## Task
Exactly the lines from the one with "La expansión de" to the end of the data below should be set down, and no others.

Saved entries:
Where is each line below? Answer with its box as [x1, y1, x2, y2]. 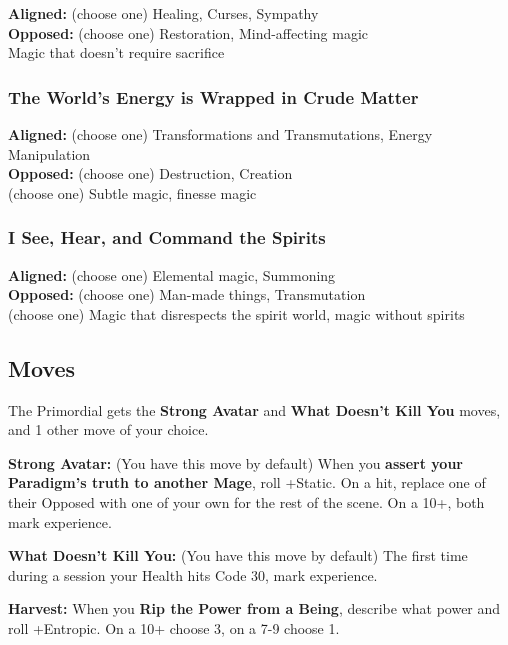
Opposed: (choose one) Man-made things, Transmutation [8, 284, 366, 305]
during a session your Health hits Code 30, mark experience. [8, 564, 378, 585]
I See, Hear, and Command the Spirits [8, 225, 326, 250]
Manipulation [8, 143, 91, 164]
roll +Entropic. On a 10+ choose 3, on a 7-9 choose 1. [8, 617, 340, 638]
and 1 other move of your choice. [8, 419, 209, 440]
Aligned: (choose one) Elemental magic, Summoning [8, 264, 336, 285]
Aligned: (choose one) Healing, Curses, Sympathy [8, 3, 319, 23]
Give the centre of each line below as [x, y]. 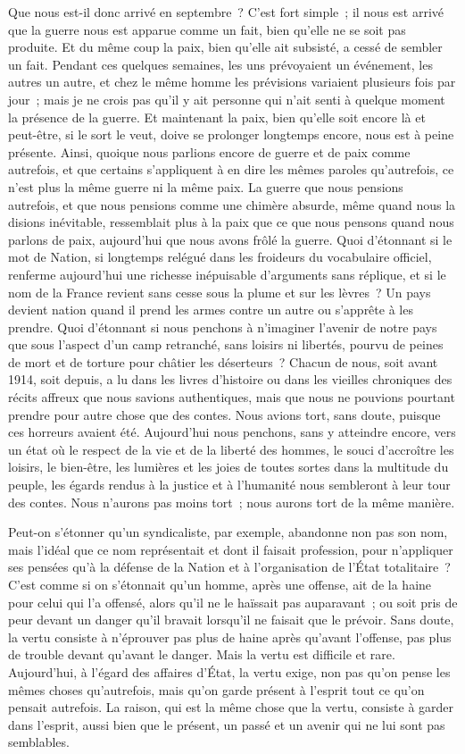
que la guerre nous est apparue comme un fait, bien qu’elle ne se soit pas [207, 29]
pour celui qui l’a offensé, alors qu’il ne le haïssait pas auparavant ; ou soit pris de [233, 602]
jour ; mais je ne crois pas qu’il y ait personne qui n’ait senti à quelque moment [227, 99]
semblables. [39, 742]
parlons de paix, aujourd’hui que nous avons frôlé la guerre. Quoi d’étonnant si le [230, 239]
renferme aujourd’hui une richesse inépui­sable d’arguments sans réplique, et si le [227, 274]
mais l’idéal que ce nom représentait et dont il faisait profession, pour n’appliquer [231, 549]
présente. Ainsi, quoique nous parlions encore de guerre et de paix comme [209, 151]
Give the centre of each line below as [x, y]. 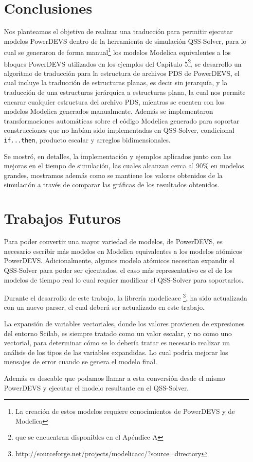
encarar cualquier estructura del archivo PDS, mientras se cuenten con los [114, 101]
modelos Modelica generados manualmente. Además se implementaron [108, 111]
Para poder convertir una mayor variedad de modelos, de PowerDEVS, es [113, 241]
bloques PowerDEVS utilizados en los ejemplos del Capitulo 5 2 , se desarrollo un [123, 63]
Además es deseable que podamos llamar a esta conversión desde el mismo [115, 378]
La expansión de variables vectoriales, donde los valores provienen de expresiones [124, 323]
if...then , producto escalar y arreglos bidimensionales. [87, 139]
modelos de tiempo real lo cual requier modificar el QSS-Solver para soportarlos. [124, 279]

## Task answer
La expansión de variables vectoriales, donde los valores provienen de expresiones [124, 323]
if...then , producto escalar y arreglos bidimensionales. [87, 139]
modelos de tiempo real lo cual requier modificar el QSS-Solver para soportarlos. [124, 279]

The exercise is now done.